Peter York is a management consultant, journalist, author and broadcaster. His latest book, Authenticity is a Con, was published in 2014
John McEwen comments on The Great Day of His Wrath:
This is from Martin’s climactic triptych (with The Last Judgement and The Plains of Heaven) known as the ‘Judgement Series’. It illustrates a scene from the last book of the New Testament, The Revelation (or The Apocalypse) by the Apostle John (or St John the Divine).
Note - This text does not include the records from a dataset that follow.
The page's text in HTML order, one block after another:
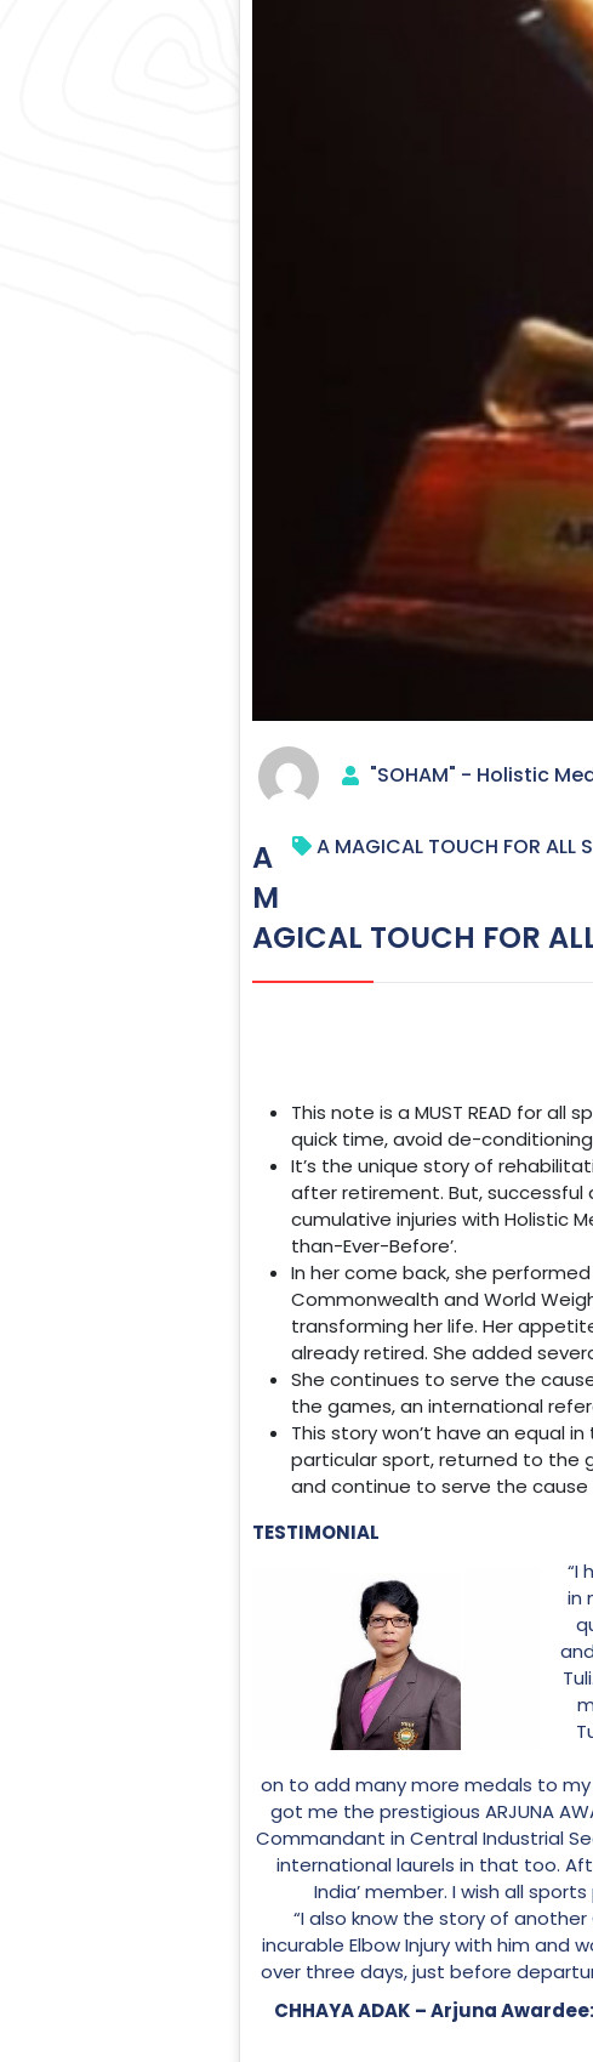
"SOHAM" - Holistic
A MAGICAL TOUCH FOR ALL
A
M
AGICAL TOUCH FOR
This note is a MUST READ for
quick time, avoid de-
It’s the unique story of
after retirement. But, successful
cumulative injuries with Holistic
than-Ever-Before’.
In her come back, she
Commonwealth and World
transforming her life. Her
already retired. She added
She continues to serve the
the games, an international
This story won’t have an equal
particular sport, returned to the
and continue to serve the cause
TESTIMONIAL
“I
in
on to add many more medals to
got me the prestigious ARJUNA
Commandant in Central Industrial
international laurels in that too.
India’ member. I wish all
“I also know the story of
incurable Elbow Injury with him and
over three days, just before
CHHAYA ADAK – Arjuna
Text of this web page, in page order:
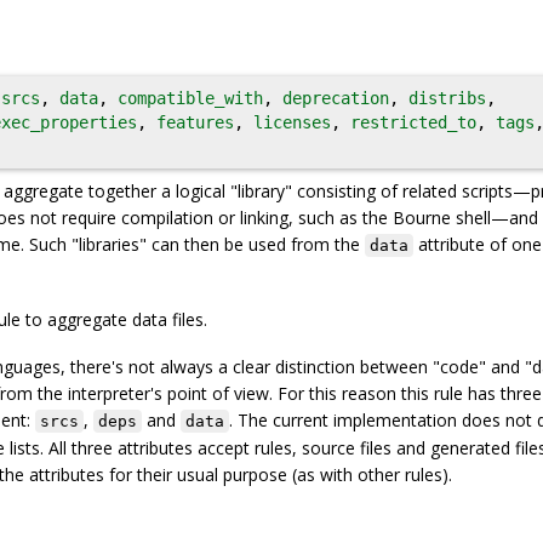
srcs , data, compatible_with, deprecation, distribs ,
, features , licenses , restricted_to, tags ,
together a logical "library" consisting of related
not require compilation or linking, such as the Bourne shell—and
Such "libraries" can then be used from the data attribute of
to aggregate data files.
there's not always a clear distinction between "code" and
the interpreter's point of view. For this reason this rule has
srcs , deps and data . The current implementation does not
All three attributes accept rules, source files and generated
attributes for their usual purpose (as with other rules).

He describes the Book of Judgement sealed with seven seals. The broken sixth revealed ‘the great day of his wrath’: ‘And, lo, there was a great earthquake; and the sun became black as sackcloth of hair, and the moon became as blood/…and every mountain and island were moved out of their places./And the kings… and every free man, hid themselves…/And said…/For the great day of his wrath is come; and who shall be able to stand?’ (Revelation:6:12-17).
This hellfire sermon in pictorial terms was Martin’s most famous painting. It shows his awareness of industrialisation, of the new science of geology and a romantic attachment to the concept of the Sublime: the immensity of Nature, the smallness of Man.
That he was also a theatre-set designer is no surprise. The painting was presented theatrically, the audience seated in darkness. Passages were spotlit to sound effects and a thunderous reading of the Biblical text off-stage. Martin died on its completion.
After his death, the triptych toured England and America and was reproduced as a best-selling print. Once considered unparalleled and valued at 8,000 guineas, by 1935, it was sold for £7 and split up. The Tate reunited it in 1974. In our age of cinematic special effects, Martin has regained favour as an honoured precursor.